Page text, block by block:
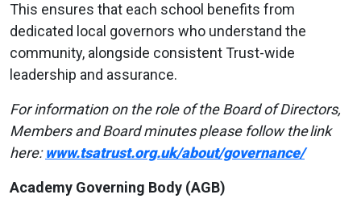
This ensures that each school benefits from
dedicated local governors who understand the
community, alongside consistent Trust-wide
leadership and assurance.
For information on the role of the Board of Directors,
Members and Board minutes please followthelink
here:www.tsatrust.org.uk/about/governance/
Academy Governing Body (AGB)
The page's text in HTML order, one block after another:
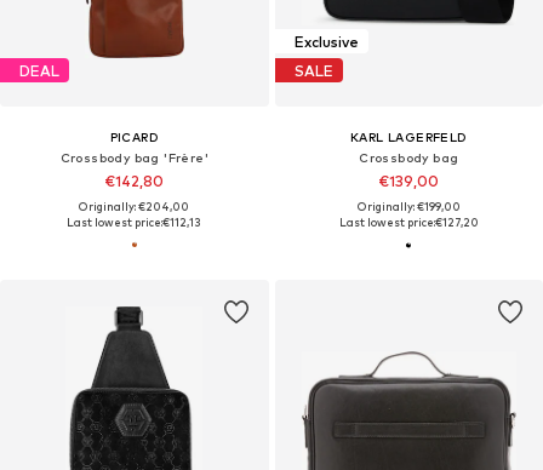
DEAL
PICARD
Crossbody bag 'Frère'
€142,80
Originally: €204,00
Last lowest price:€112,13
Exclusive
SALE
KARL LAGERFELD
Crossbody bag
€139,00
Originally: €199,00
Last lowest price:€127,20
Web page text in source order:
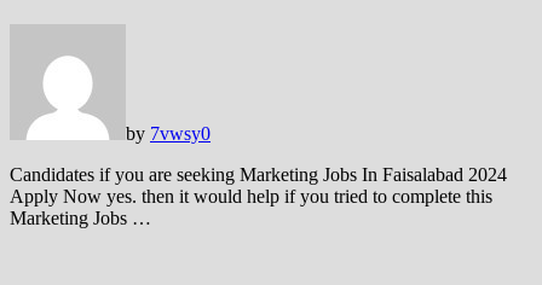
by 7vwsy0
Candidates if you are seeking Marketing Jobs In Faisalabad 2024
Apply Now yes. then it would help if you tried to complete this
Marketing Jobs …
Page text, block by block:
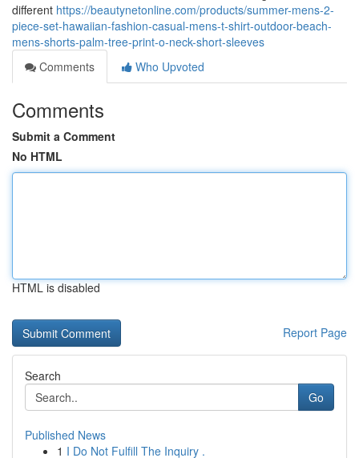
different https://beautynetonline.com/products/summer-mens-2-
piece-set-hawaiian-fashion-casual-mens-t-shirt-outdoor-beach-
mens-shorts-palm-tree-print-o-neck-short-sleeves
Comments
Who Upvoted
Comments
Submit a Comment
No HTML
HTML is disabled
Report Page
Search
Go
Published News
1 I Do Not Fulfill The Inquiry .
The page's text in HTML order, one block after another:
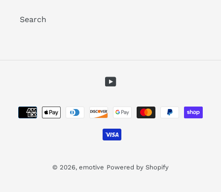
Search
YouTube
Payment
methods
© 2026, emotive Powered by Shopify
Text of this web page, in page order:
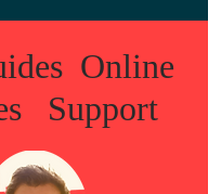
Online
Support
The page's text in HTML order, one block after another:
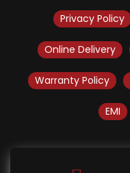
Privacy Policy
Online Delivery
Warranty Policy
EMI
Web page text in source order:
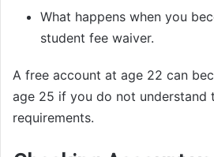
What happens when you
student fee waiver.
A free account at age 22 can
age 25 if you do not understand
requirements.
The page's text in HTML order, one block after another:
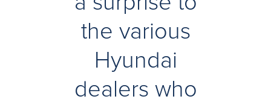
the various
Hyundai
dealers who
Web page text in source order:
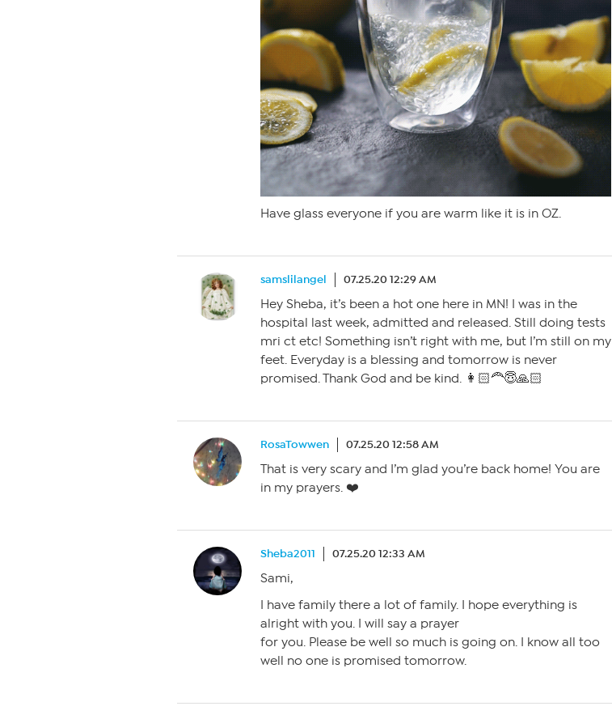
Have glass everyone if you are warm like it is in OZ.
samslilangel 07.25.20 12:29 AM
Hey Sheba, it’s been a hot one here in MN! I was in the
hospital last week, admitted and released. Still doing tests
mri ct etc! Something isn’t right with me, but I’m still on my
feet. Everyday is a blessing and tomorrow is never
promised. Thank God and be kind. 👩🏻‍🦰😇🙏🏻
RosaTowwen 07.25.20 12:58 AM
That is very scary and I’m glad you’re back home! You are
in my prayers. ❤️
Sheba2011 07.25.20 12:33 AM
Sami,
I have family there a lot of family. I hope everything is
alright with you. I will say a prayer
for you. Please be well so much is going on. I know all too
well no one is promised tomorrow.
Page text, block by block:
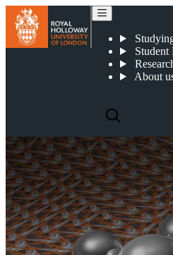
Student
About
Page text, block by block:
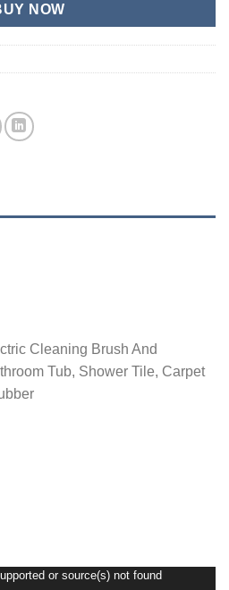
NOW
Cleaning Brush And
Tub, Shower Tile, Carpet
or source(s) not found
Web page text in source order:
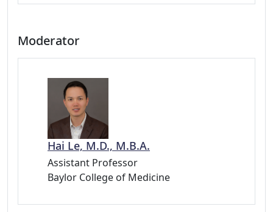
Moderator
Hai Le, M.D., M.B.A.
Assistant Professor
Baylor College of Medicine
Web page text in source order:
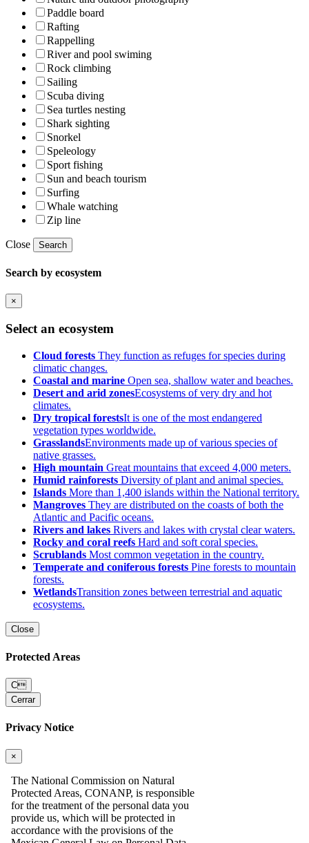
Paddle board
Rafting
Rappelling
River and pool swiming
Rock climbing
Sailing
Scuba diving
Sea turtles nesting
Shark sighting
Snorkel
Speleology
Sport fishing
Sun and beach tourism
Surfing
Whale watching
Zip line
Close Search
Search by ecosystem
×
Select an ecosystem
Cloud forests They function as refuges for species during
climatic changes.
Coastal and marine Open sea, shallow water and beaches.
Desert and arid zonesEcosystems of very dry and hot
climates.
Dry tropical forestsIt is one of the most endangered
vegetation types worldwide.
GrasslandsEnvironments made up of various species of
native grasses.
High mountain Great mountains that exceed 4,000 meters.
Humid rainforests Diversity of plant and animal species.
Islands More than 1,400 islands within the National territory.
Mangroves They are distributed on the coasts of both the
Atlantic and Pacific oceans.
Rivers and lakes Rivers and lakes with crystal clear waters.
Rocky and coral reefs Hard and soft coral species.
Scrublands Most common vegetation in the country.
Temperate and coniferous forests Pine forests to mountain
forests.
WetlandsTransition zones between terrestrial and aquatic
ecosystems.
Close
Protected Areas
C
Cerrar
Privacy Notice
×
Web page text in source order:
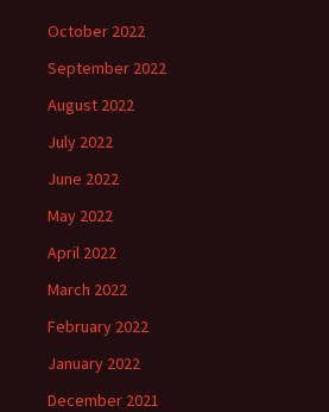
October 2022
September 2022
August 2022
July 2022
June 2022
May 2022
April 2022
March 2022
February 2022
January 2022
December 2021
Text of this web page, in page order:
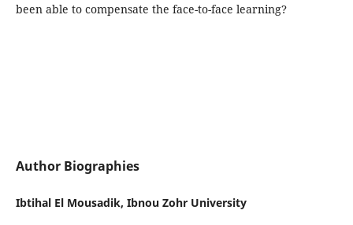
been able to compensate the face-to-face learning?
Author Biographies
Ibtihal El Mousadik, Ibnou Zohr University
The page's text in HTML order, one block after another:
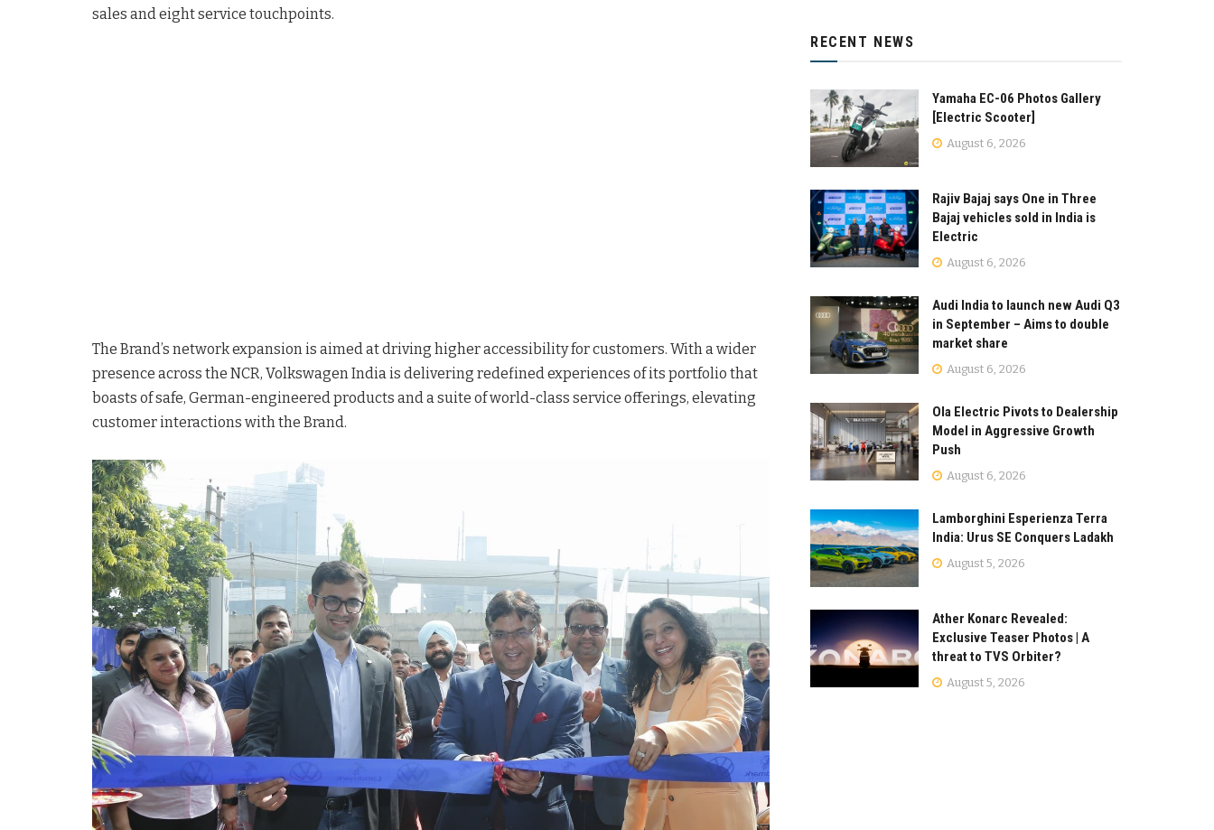
sales and eight service touchpoints.
The Brand’s network expansion is aimed at driving higher accessibility for customers. With a wider
presence across the NCR, Volkswagen India is delivering redefined experiences of its portfolio that
boasts of safe, German-engineered products and a suite of world-class service offerings, elevating
customer interactions with the Brand.
RECENT NEWS
Yamaha EC-06 Photos Gallery
[Electric Scooter]
August 6, 2026
Rajiv Bajaj says One in Three
Bajaj vehicles sold in India is
Electric
August 6, 2026
Audi India to launch new Audi Q3
in September – Aims to double
market share
August 6, 2026
Ola Electric Pivots to Dealership
Model in Aggressive Growth
Push
August 6, 2026
Lamborghini Esperienza Terra
India: Urus SE Conquers Ladakh
August 5, 2026
Ather Konarc Revealed:
Exclusive Teaser Photos | A
threat to TVS Orbiter?
August 5, 2026
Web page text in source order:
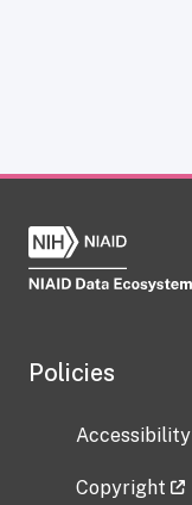
Policies
Accessibility
Copyright
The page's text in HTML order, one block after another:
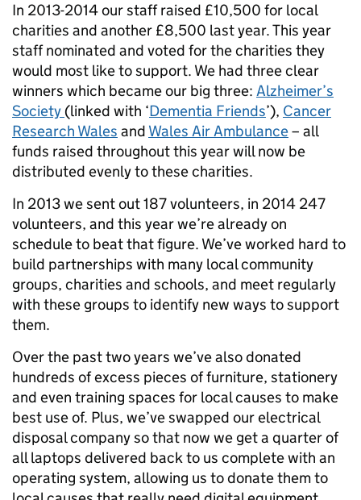
In 2013-2014 our staff raised £10,500 for local
charities and another £8,500 last year. This year
staff nominated and voted for the charities they
would most like to support. We had three clear
winners which became our big three: Alzheimer’s
Society (linked with ‘Dementia Friends’), Cancer
Research Wales and Wales Air Ambulance– all
funds raised throughout this year will now be
distributed evenly to these charities.
In 2013 we sent out 187 volunteers, in 2014 247
volunteers, and this year we’re already on
schedule to beat that figure. We’ve worked hard to
build partnerships with many local community
groups, charities and schools, and meet regularly
with these groups to identify new ways to support
them.
Over the past two years we’ve also donated
hundreds of excess pieces of furniture, stationery
and even training spaces for local causes to make
best use of. Plus, we’ve swapped our electrical
disposal company so that now we get a quarter of
all laptops delivered back to us complete with an
operating system, allowing us to donate them to
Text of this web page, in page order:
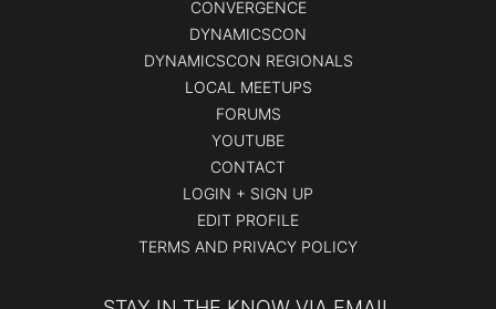
CONVERGENCE
DYNAMICSCON
DYNAMICSCON REGIONALS
LOCAL MEETUPS
FORUMS
YOUTUBE
CONTACT
LOGIN + SIGN UP
EDIT PROFILE
TERMS AND PRIVACY POLICY
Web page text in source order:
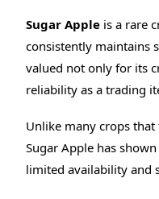
Sugar Apple is a rare
consistently maintains
valued not only for its
reliability as a trading
Unlike many crops
Sugar Apple has
limited availability and
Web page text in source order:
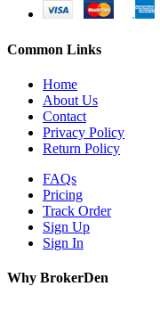
Common Links
Home
About Us
Contact
Privacy Policy
Return Policy
FAQs
Pricing
Track Order
Sign Up
Sign In
Why BrokerDen
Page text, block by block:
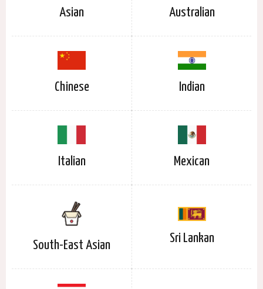
Asian Australian
Chinese Indian
Italian Mexican
South-East Asian
Sri Lankan
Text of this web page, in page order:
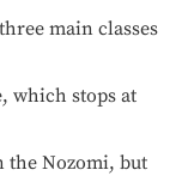
main classes
which stops at
the Nozomi, but
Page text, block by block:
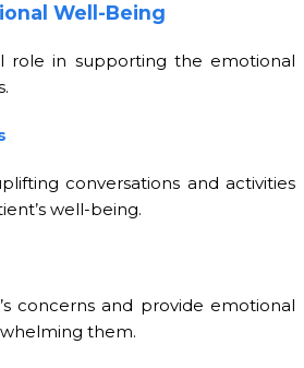
Well-Being
role in supporting the emotional
conversations and activities
well-being.
concerns and provide emotional
them.
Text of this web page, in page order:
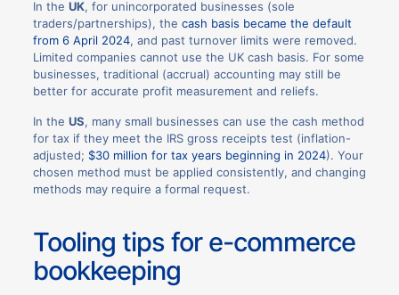
In the UK, for unincorporated businesses (sole
traders/partnerships), the cash basis became the default
from 6 April 2024, and past turnover limits were removed.
Limited companies cannot use the UK cash basis. For some
businesses, traditional (accrual) accounting may still be
better for accurate profit measurement and reliefs.
In the US, many small businesses can use the cash method
for tax if they meet the IRS gross receipts test (inflation-
adjusted; $30 million for tax years beginning in 2024). Your
chosen method must be applied consistently, and changing
methods may require a formal request.
Tooling tips for e-commerce
bookkeeping
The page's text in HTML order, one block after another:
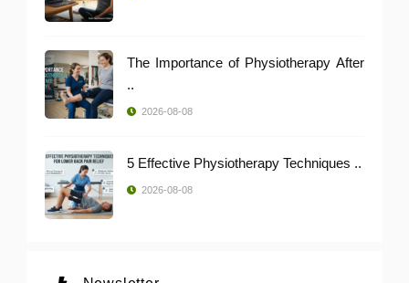
The Importance of Physiotherapy After
..
2026-08-08
5 Effective Physiotherapy Techniques ..
2026-08-08
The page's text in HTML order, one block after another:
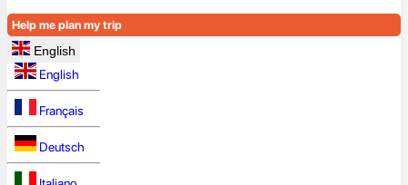
Help me plan my trip
English
English
Français
Deutsch
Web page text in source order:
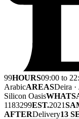
99HOURS09:00 to
ArabicAREASDeira ·
Silicon Oasis
1183299EST.2021
AFTERDelivery13
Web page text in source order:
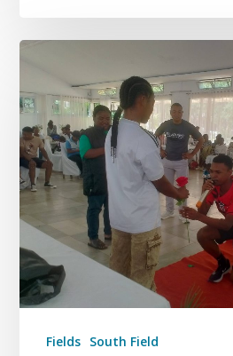
Fields South Field
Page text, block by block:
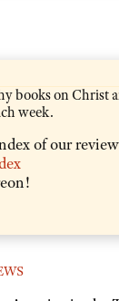
books on Christ
week.
of our
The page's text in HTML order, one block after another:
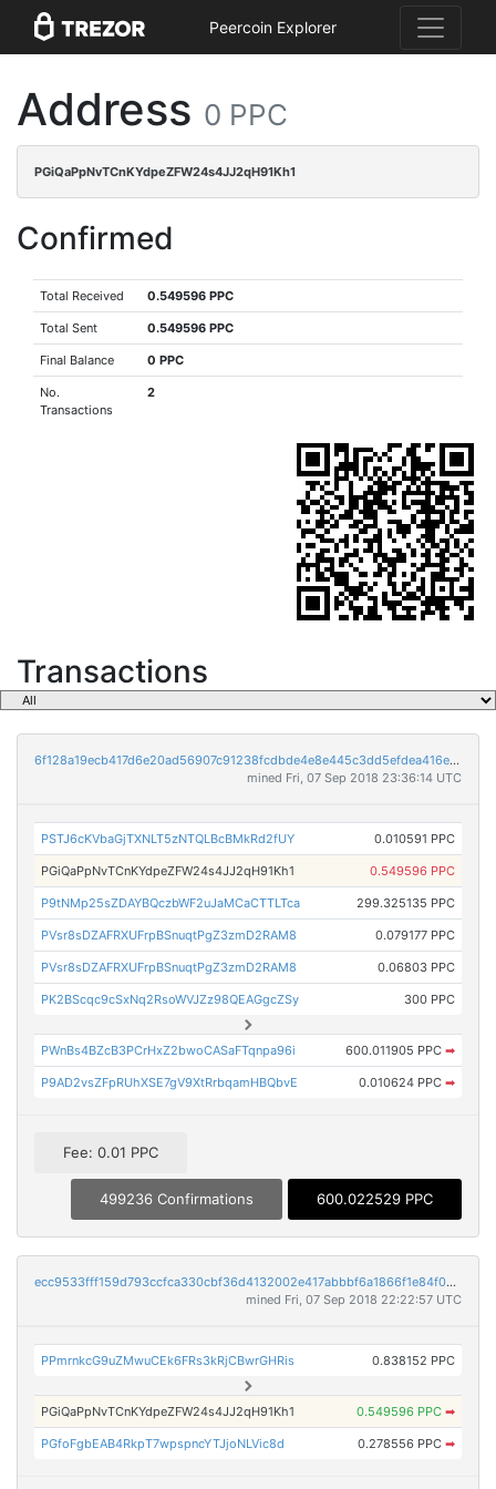
Peercoin Explorer
Address 0 PPC
PGiQaPpNvTCnKYdpeZFW24s4JJ2qH91Kh1
Confirmed
Total Received 0.549596 PPC
Total Sent 0.549596 PPC
Final Balance 0 PPC
No.
Transactions
2
Transactions
6f128a19ecb417d6e20ad56907c91238fcdbde4e8e445c3dd5efdea416e7757a
mined Fri, 07 Sep 2018 23:36:14 UTC
PSTJ6cKVbaGjTXNLT5zNTQLBcBMkRd2fUY 0.010591 PPC
PGiQaPpNvTCnKYdpeZFW24s4JJ2qH91Kh1 0.549596 PPC
P9tNMp25sZDAYBQczbWF2uJaMCaCTTLTca 299.325135 PPC
PVsr8sDZAFRXUFrpBSnuqtPgZ3zmD2RAM8 0.079177 PPC
PVsr8sDZAFRXUFrpBSnuqtPgZ3zmD2RAM8 0.06803 PPC
PK2BScqc9cSxNq2RsoWVJZz98QEAGgcZSy 300 PPC
PWnBs4BZcB3PCrHxZ2bwoCASaFTqnpa96i 600.011905 PPC ➡
P9AD2vsZFpRUhXSE7gV9XtRrbqamHBQbvE 0.010624 PPC ➡
Fee: 0.01 PPC
499236 Confirmations 600.022529 PPC
ecc9533fff159d793ccfca330cbf36d4132002e417abbbf6a1866f1e84f0acda
mined Fri, 07 Sep 2018 22:22:57 UTC
PPmrnkcG9uZMwuCEk6FRs3kRjCBwrGHRis 0.838152 PPC
PGiQaPpNvTCnKYdpeZFW24s4JJ2qH91Kh1 0.549596 PPC ➡
PGfoFgbEAB4RkpT7wpspncYTJjoNLVic8d 0.278556 PPC ➡
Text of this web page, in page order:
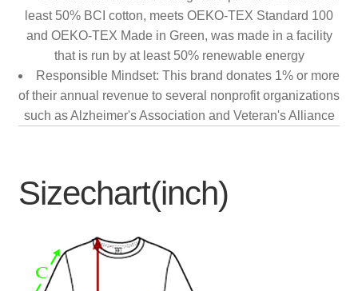
least 50% BCI cotton, meets OEKO-TEX Standard 100
and OEKO-TEX Made in Green, was made in a facility
that is run by at least 50% renewable energy
Responsible Mindset: This brand donates 1% or more
of their annual revenue to several nonprofit organizations
such as Alzheimer's Association and Veteran's Alliance
Sizechart(inch)
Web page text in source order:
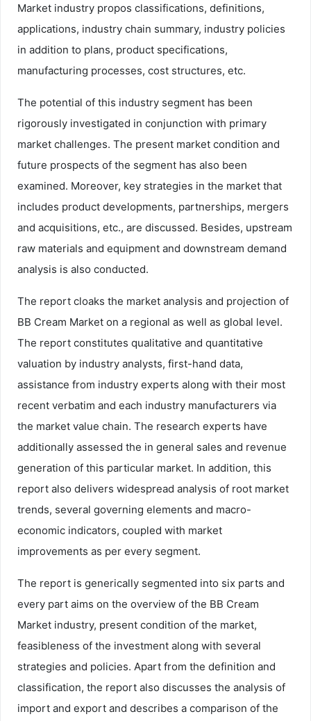
Market industry propos classifications, definitions,
applications, industry chain summary, industry policies
in addition to plans, product specifications,
manufacturing processes, cost structures, etc.
The potential of this industry segment has been
rigorously investigated in conjunction with primary
market challenges. The present market condition and
future prospects of the segment has also been
examined. Moreover, key strategies in the market that
includes product developments, partnerships, mergers
and acquisitions, etc., are discussed. Besides, upstream
raw materials and equipment and downstream demand
analysis is also conducted.
The report cloaks the market analysis and projection of
BB Cream Market on a regional as well as global level.
The report constitutes qualitative and quantitative
valuation by industry analysts, first-hand data,
assistance from industry experts along with their most
recent verbatim and each industry manufacturers via
the market value chain. The research experts have
additionally assessed the in general sales and revenue
generation of this particular market. In addition, this
report also delivers widespread analysis of root market
trends, several governing elements and macro-
economic indicators, coupled with market
improvements as per every segment.
The report is generically segmented into six parts and
every part aims on the overview of the BB Cream
Market industry, present condition of the market,
feasibleness of the investment along with several
strategies and policies. Apart from the definition and
classification, the report also discusses the analysis of
import and export and describes a comparison of the
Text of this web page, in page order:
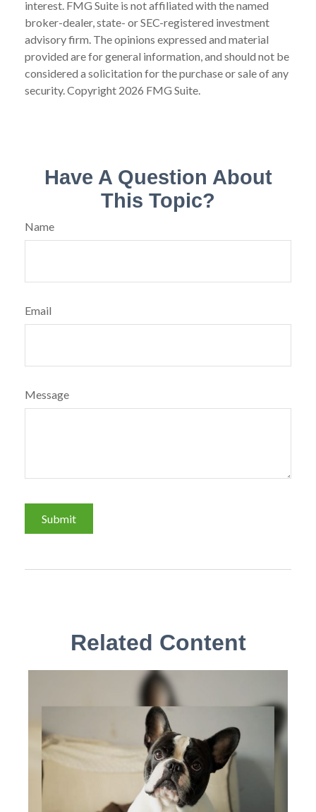
interest. FMG Suite is not affiliated with the named
broker-dealer, state- or SEC-registered investment
advisory firm. The opinions expressed and material
provided are for general information, and should not be
considered a solicitation for the purchase or sale of any
security. Copyright 2026 FMG Suite.
Have A Question About
This Topic?
Name
Email
Message
Related Content
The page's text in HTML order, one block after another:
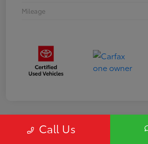
Mileage
Special Call Us
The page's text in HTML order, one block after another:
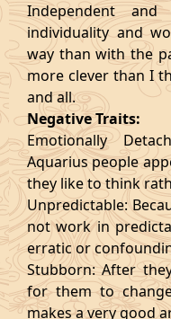
Independent
individuality and
way than with the
more clever than I
and all.
Negative Traits:
Emotionally
Aquarius people
they like to think
Unpredictable:
not work in
erratic or
Stubborn: After
for them to
makes a very good

====

→ **Your assignment**
Transcribe, from the records above, the first line and every line after it up to and including the line with "here:www.tsatrust.org.uk/about/governance/"; omit pictures.

→ **Your solution**
Page text, block by block:
This ensures that each school benefits from
dedicated local governors who understand the
community, alongside consistent Trust-wide
leadership and assurance.
For information on the role of the Board of Directors,
Members and Board minutes please followthelink
here:www.tsatrust.org.uk/about/governance/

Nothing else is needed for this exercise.